__About this exercise__
Excluding pictures, give the entries again exactly as they appear.

---- Provided entries

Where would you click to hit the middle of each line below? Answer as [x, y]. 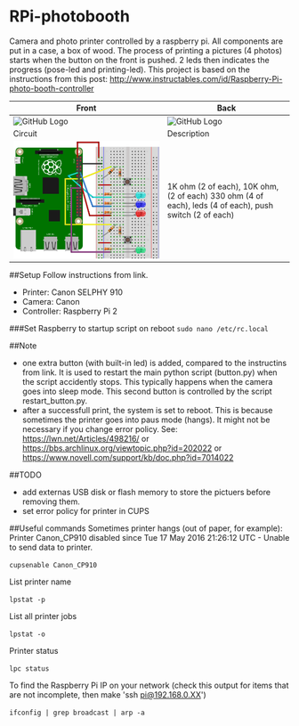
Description [188, 133]
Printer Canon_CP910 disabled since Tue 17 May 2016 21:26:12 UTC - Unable [149, 538]
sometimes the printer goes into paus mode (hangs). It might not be [146, 420]
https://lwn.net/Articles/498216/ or [85, 439]
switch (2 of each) [201, 215]
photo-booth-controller [52, 88]
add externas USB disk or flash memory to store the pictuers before [146, 493]
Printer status [34, 651]
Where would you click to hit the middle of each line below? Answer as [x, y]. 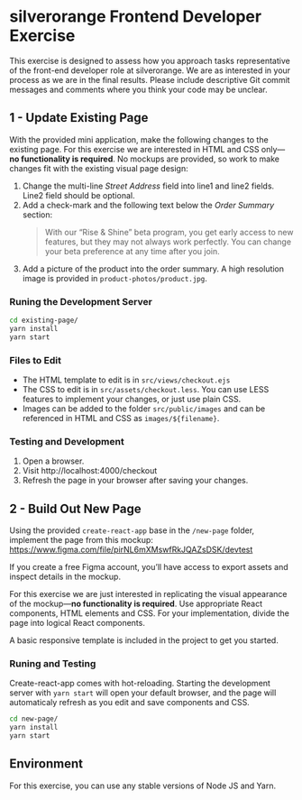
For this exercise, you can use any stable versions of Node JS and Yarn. [143, 786]
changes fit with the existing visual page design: [99, 168]
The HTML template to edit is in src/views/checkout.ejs [126, 380]
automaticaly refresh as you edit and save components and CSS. [129, 703]
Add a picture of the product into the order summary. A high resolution [153, 269]
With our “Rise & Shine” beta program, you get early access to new [169, 232]
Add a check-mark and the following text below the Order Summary [148, 205]
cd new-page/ [34, 719]
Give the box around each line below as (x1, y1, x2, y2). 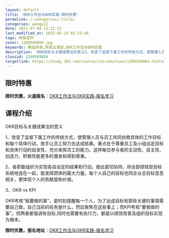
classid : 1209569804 (5, 54, 49, 59)
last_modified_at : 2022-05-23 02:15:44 (5, 31, 89, 36)
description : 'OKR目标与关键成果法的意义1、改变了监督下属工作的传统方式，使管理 (5, 49, 158, 54)
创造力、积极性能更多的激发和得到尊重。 (5, 153, 89, 159)
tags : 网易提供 (5, 36, 34, 41)
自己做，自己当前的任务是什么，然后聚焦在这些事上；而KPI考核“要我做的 (9, 204, 160, 210)
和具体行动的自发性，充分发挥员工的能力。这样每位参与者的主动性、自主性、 (5, 146, 164, 152)
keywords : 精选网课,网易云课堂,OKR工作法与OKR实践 (5, 45, 102, 50)
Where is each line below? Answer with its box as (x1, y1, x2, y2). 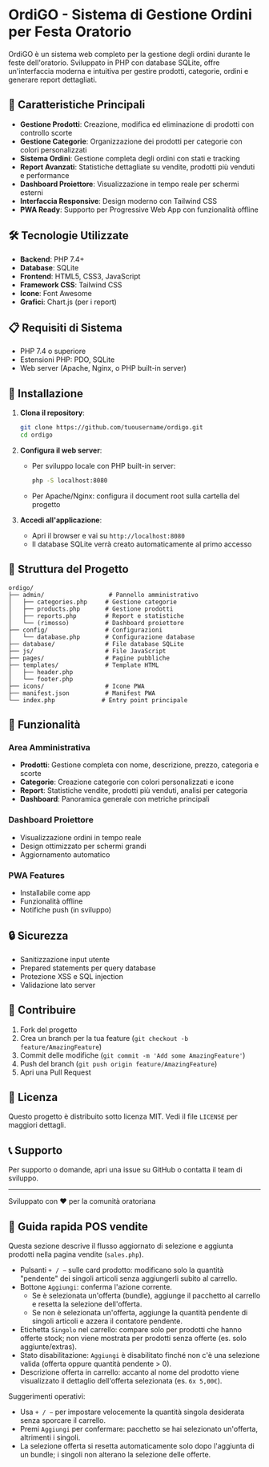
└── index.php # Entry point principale (8, 696, 188, 704)
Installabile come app (19, 888, 90, 897)
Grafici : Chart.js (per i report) (19, 297, 118, 307)
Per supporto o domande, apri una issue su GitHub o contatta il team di (8, 1165, 243, 1175)
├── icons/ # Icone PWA (8, 682, 146, 690)
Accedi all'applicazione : (19, 515, 102, 525)
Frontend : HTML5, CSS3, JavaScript (19, 271, 141, 281)
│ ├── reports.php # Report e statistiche (8, 612, 184, 620)
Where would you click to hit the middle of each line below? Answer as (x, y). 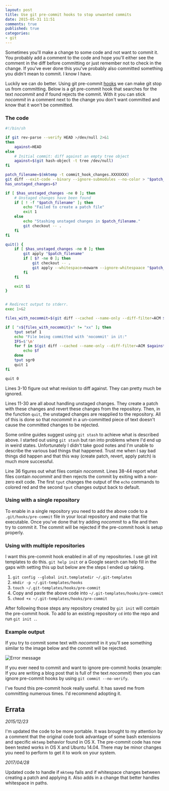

--------

__Reply__
Where would you click to hit the middle of each line below? Answer as [x, y]. 
Description [188, 133]
Printer Canon_CP910 disabled since Tue 17 May 2016 21:26:12 UTC - Unable [149, 538]
sometimes the printer goes into paus mode (hangs). It might not be [146, 420]
https://lwn.net/Articles/498216/ or [85, 439]
switch (2 of each) [201, 215]
photo-booth-controller [52, 88]
add externas USB disk or flash memory to store the pictuers before [146, 493]
Printer status [34, 651]
Where would you click to hit the middle of each line below? Answer as [x, y]. 
For this exercise, you can use any stable versions of Node JS and Yarn. [143, 786]
changes fit with the existing visual page design: [99, 168]
The HTML template to edit is in src/views/checkout.ejs [126, 380]
automaticaly refresh as you edit and save components and CSS. [129, 703]
Add a picture of the product into the order summary. A high resolution [153, 269]
With our “Rise & Shine” beta program, you get early access to new [169, 232]
Add a check-mark and the following text below the Order Summary [148, 205]
cd new-page/ [34, 719]
Give the box around each line below as (x1, y1, x2, y2). 
classid : 1209569804 (5, 54, 49, 59)
last_modified_at : 2022-05-23 02:15:44 (5, 31, 89, 36)
description : 'OKR目标与关键成果法的意义1、改变了监督下属工作的传统方式，使管理 (5, 49, 158, 54)
创造力、积极性能更多的激发和得到尊重。 (5, 153, 89, 159)
tags : 网易提供 (5, 36, 34, 41)
自己做，自己当前的任务是什么，然后聚焦在这些事上；而KPI考核“要我做的 (9, 204, 160, 210)
和具体行动的自发性，充分发挥员工的能力。这样每位参与者的主动性、自主性、 (5, 146, 164, 152)
keywords : 精选网课,网易云课堂,OKR工作法与OKR实践 (5, 45, 102, 50)
Where is each line below? Answer with its box as (x1, y1, x2, y2). 
└── index.php # Entry point principale (8, 696, 188, 704)
Installabile come app (19, 888, 90, 897)
Grafici : Chart.js (per i report) (19, 297, 118, 307)
Per supporto o domande, apri una issue su GitHub o contatta il team di (8, 1165, 243, 1175)
├── icons/ # Icone PWA (8, 682, 146, 690)
Accedi all'applicazione : (19, 515, 102, 525)
Frontend : HTML5, CSS3, JavaScript (19, 271, 141, 281)
│ ├── reports.php # Report e statistiche (8, 612, 184, 620)
Where would you click to hit the middle of each line below? Answer as (x, y). 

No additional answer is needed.